Jewlieee
Posted : 11/22/2010 5:17:11 PM
To give some more background, SAR work has different dog specialties, such as trailing dogs (different than tracking btw), air scent, disaster, cadaver, etc. Scent specific trailing dogs are trained to sniff an "article" (something the person wore or touched) and rule out all other scents to only follow the particular persons scent. They work on lead.
Air scent dogs usually work off leash and are not scent specific. They are trained to cover a lot of ground, recognize any human scent (alive or recently dead) and follow it to its source, then come back to tell its handler and lead the handler to the person.
Disaster dogs are trained to recognize any LIVE human scent follow it to its source and indicate (usually a bark or a sit or a touch, etc). They ignore dead human scent.
Cadaver dogs are trained to locate human remains, they are trained on bone, teeth, hair, blood, and decomposition material.
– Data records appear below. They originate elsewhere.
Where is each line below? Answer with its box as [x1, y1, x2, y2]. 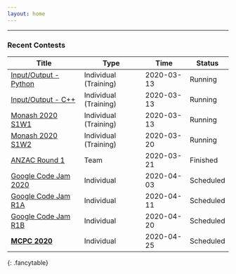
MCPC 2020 [11, 236, 53, 246]
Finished [189, 155, 218, 165]
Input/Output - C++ [11, 94, 76, 104]
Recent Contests [7, 40, 65, 50]
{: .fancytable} [7, 258, 49, 267]
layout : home [7, 10, 46, 18]
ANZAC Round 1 [11, 155, 65, 165]
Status [196, 58, 219, 67]
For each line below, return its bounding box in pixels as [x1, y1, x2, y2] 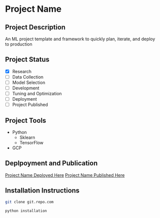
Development [12, 85, 40, 91]
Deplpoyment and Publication [5, 159, 98, 167]
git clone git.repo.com [5, 199, 54, 204]
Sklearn [19, 135, 35, 140]
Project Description [5, 23, 66, 31]
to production [5, 41, 33, 47]
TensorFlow [19, 140, 44, 146]
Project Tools [5, 116, 47, 125]
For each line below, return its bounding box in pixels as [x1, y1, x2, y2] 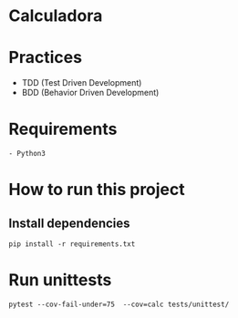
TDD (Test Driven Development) [21, 77, 142, 88]
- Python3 [8, 149, 47, 159]
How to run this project [8, 180, 186, 200]
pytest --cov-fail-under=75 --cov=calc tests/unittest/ [8, 300, 230, 309]
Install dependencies [8, 215, 130, 231]
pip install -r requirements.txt [8, 240, 136, 249]
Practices [8, 47, 83, 68]
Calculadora [8, 5, 103, 26]

They can find a source under water, under ground, etc. and it can be old - like hundreds of years old.
Juliemule - we have the same problem with law enforcement. One bad apple (who happened to be from MI) ruined it for all SAR groups unfortunately. The sad part is that SAR dogs are trained on one thing and one thing only. Unlike law enforcement dogs who are trained on all types of things: narcotics, apprehension, cadaver, etc. When someone comes up missing, you have a much higher chance of finding that person alive if you use a specialist rather than a generalist. It's really too bad. We usually get called after the police have pulled their resources and the probability of finding the person alive is low.